Work required: Given the records below, would you repeat exactly the lines that begin at the one containing "Turn Counter - Turn" and end at the one containing "StorageGRID 会将对象过渡到归档层。 (525, 648)", inclusive?
╭─ Data extracts
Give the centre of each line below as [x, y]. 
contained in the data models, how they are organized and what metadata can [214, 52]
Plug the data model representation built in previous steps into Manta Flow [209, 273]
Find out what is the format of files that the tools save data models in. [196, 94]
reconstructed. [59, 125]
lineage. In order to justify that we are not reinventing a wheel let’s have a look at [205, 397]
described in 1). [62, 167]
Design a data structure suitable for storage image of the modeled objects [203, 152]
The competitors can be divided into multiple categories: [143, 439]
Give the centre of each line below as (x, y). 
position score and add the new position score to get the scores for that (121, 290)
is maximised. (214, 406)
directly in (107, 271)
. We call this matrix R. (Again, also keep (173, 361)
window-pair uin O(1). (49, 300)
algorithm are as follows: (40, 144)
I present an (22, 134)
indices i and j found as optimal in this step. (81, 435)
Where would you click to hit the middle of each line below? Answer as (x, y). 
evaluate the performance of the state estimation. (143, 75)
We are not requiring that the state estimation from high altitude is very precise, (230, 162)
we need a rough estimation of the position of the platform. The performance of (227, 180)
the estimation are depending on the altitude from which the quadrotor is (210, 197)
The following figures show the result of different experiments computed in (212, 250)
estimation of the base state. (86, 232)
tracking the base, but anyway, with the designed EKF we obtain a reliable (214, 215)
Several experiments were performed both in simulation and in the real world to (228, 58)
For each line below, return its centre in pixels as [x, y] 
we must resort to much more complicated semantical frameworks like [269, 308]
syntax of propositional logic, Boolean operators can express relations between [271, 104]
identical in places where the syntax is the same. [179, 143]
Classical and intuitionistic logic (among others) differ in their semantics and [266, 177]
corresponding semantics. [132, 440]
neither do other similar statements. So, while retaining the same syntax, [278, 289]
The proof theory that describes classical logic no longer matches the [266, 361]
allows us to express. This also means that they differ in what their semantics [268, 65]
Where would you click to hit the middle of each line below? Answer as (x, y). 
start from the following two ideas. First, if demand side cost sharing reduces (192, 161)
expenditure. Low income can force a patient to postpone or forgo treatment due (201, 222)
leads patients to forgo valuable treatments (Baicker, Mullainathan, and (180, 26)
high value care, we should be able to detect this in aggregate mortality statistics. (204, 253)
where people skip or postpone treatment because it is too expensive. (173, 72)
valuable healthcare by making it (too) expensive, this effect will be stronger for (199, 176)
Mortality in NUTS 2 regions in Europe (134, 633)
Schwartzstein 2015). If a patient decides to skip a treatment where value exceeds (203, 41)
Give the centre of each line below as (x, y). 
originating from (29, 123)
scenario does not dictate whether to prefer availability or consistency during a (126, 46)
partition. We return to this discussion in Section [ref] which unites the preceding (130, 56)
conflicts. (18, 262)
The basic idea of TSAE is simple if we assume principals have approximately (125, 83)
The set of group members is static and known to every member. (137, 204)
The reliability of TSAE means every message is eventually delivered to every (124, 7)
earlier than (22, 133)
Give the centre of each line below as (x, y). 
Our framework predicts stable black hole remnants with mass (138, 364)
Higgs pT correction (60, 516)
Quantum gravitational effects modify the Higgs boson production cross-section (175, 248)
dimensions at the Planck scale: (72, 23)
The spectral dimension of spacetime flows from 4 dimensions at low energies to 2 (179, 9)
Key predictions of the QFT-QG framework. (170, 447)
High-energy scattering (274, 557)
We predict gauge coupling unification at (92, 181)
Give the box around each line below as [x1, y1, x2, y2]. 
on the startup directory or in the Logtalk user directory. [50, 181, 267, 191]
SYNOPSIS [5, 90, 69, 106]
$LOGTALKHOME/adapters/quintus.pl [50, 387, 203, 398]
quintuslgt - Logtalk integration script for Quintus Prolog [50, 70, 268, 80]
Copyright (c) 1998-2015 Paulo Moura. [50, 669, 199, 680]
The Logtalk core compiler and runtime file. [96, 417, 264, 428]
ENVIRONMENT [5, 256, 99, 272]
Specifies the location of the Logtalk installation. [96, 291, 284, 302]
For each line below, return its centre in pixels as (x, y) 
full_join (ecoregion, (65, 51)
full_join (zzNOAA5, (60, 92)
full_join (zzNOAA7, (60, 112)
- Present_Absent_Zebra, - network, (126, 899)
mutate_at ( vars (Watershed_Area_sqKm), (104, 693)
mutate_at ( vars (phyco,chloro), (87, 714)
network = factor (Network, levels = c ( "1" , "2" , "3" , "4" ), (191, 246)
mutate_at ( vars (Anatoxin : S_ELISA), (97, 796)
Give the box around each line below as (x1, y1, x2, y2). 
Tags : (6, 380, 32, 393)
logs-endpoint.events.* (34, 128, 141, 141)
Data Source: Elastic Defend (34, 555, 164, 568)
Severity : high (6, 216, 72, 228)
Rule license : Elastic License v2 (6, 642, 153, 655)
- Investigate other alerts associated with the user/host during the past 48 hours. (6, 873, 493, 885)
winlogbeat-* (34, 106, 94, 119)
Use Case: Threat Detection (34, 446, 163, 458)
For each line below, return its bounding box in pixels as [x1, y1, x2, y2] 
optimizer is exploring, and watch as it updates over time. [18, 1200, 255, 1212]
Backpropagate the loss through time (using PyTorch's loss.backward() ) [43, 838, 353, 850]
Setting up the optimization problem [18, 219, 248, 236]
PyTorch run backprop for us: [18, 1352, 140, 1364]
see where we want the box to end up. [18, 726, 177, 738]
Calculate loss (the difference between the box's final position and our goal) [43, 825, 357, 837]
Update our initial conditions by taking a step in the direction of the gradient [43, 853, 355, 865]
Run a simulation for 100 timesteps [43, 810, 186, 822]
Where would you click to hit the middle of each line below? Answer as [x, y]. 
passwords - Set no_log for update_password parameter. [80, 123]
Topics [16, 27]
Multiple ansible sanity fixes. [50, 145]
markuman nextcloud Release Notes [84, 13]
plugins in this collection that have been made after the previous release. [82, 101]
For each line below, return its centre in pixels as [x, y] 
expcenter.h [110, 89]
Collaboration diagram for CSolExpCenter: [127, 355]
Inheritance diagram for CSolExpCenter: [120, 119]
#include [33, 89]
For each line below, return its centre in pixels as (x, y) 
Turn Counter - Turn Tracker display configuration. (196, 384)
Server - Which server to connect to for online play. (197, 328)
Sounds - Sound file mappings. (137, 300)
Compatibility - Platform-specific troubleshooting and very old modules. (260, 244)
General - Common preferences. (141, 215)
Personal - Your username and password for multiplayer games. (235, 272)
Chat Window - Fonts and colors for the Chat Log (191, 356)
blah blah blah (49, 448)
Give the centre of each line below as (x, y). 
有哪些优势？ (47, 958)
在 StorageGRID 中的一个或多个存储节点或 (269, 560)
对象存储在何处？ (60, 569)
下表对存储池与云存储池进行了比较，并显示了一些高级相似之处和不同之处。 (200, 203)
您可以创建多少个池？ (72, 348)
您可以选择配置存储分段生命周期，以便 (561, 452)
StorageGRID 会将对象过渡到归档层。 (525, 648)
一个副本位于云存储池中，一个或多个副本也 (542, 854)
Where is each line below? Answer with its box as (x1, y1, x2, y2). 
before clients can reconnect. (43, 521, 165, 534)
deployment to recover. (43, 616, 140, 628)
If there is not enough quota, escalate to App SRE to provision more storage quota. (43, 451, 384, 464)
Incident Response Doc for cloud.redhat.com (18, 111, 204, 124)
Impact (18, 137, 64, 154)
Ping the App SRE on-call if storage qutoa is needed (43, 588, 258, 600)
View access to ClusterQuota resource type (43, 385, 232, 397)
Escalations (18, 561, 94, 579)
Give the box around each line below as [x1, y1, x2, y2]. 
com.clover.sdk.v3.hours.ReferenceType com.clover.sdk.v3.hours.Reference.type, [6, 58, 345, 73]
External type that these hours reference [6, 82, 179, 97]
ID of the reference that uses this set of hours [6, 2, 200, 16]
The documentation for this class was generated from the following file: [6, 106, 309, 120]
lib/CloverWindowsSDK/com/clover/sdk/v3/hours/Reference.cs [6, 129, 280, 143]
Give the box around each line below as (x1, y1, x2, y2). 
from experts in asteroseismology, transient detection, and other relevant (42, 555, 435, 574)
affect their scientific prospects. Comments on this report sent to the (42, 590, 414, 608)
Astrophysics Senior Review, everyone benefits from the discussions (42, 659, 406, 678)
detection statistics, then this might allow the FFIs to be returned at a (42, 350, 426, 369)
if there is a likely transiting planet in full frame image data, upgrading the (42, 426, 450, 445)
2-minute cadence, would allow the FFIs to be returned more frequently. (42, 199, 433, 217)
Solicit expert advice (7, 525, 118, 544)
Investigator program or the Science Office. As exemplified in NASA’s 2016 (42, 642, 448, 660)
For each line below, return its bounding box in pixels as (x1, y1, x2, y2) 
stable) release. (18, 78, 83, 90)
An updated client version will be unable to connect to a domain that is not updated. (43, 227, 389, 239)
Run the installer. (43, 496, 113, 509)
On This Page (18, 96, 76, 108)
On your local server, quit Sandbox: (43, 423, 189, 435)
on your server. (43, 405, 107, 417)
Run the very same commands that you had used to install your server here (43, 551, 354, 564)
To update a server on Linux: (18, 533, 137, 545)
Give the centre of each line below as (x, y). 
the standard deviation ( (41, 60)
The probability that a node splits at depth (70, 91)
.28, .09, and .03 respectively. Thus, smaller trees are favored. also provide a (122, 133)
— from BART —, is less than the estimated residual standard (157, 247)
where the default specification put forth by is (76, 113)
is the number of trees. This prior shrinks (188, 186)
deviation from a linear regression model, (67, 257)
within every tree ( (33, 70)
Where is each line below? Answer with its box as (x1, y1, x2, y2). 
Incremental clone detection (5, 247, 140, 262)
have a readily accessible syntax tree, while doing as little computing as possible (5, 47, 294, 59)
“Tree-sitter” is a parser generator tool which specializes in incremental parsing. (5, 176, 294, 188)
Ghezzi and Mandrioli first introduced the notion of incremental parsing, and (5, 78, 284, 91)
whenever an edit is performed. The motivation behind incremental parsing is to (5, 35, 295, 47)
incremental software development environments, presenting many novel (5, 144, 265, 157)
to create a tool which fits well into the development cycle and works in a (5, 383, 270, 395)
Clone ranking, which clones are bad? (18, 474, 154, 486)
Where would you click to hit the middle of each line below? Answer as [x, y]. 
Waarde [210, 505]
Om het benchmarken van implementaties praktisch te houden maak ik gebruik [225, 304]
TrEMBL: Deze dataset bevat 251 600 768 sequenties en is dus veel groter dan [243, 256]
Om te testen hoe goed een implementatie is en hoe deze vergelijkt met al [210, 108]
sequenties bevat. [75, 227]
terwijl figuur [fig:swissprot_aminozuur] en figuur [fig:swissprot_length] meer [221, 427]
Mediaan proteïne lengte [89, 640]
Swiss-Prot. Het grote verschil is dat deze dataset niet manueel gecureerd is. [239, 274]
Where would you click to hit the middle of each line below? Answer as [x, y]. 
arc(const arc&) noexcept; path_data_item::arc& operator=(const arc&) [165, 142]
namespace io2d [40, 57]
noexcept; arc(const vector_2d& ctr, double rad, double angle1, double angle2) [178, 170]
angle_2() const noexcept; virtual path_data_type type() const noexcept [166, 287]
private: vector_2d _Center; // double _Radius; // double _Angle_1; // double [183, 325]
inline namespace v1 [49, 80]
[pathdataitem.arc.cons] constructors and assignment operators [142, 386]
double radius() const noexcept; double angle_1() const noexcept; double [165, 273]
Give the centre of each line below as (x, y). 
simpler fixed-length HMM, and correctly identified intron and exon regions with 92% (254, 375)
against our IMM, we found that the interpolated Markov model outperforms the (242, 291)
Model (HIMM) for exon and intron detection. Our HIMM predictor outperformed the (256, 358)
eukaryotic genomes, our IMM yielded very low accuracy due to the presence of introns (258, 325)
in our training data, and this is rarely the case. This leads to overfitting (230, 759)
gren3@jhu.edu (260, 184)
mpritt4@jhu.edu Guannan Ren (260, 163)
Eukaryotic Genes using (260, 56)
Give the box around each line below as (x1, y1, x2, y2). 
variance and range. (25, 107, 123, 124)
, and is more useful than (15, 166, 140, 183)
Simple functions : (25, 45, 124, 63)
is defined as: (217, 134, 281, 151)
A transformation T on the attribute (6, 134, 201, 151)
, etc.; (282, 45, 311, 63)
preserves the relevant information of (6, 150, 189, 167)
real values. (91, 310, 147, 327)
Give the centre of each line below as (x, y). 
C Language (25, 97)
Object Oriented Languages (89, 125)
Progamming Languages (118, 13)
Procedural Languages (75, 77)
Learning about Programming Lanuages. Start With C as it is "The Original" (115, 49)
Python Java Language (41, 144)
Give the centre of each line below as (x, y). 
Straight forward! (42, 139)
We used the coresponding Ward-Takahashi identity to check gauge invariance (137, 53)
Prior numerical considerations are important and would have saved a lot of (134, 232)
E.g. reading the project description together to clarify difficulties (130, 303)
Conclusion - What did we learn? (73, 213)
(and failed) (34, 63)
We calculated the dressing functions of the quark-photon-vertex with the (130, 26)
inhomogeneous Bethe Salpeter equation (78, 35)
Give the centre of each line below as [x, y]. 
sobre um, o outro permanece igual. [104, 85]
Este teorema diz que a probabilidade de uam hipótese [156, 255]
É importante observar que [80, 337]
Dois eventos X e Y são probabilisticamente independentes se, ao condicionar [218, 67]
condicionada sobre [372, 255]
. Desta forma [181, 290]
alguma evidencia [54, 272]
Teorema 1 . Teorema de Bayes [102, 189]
╰─
Worked solution:
Turn Counter - Turn Tracker display configuration. (196, 384)
Server - Which server to connect to for online play. (197, 328)
Sounds - Sound file mappings. (137, 300)
Compatibility - Platform-specific troubleshooting and very old modules. (260, 244)
General - Common preferences. (141, 215)
Personal - Your username and password for multiplayer games. (235, 272)
Chat Window - Fonts and colors for the Chat Log (191, 356)
blah blah blah (49, 448)
Give the centre of each line below as (x, y). 
有哪些优势？ (47, 958)
在 StorageGRID 中的一个或多个存储节点或 (269, 560)
对象存储在何处？ (60, 569)
下表对存储池与云存储池进行了比较，并显示了一些高级相似之处和不同之处。 (200, 203)
您可以创建多少个池？ (72, 348)
您可以选择配置存储分段生命周期，以便 (561, 452)
StorageGRID 会将对象过渡到归档层。 (525, 648)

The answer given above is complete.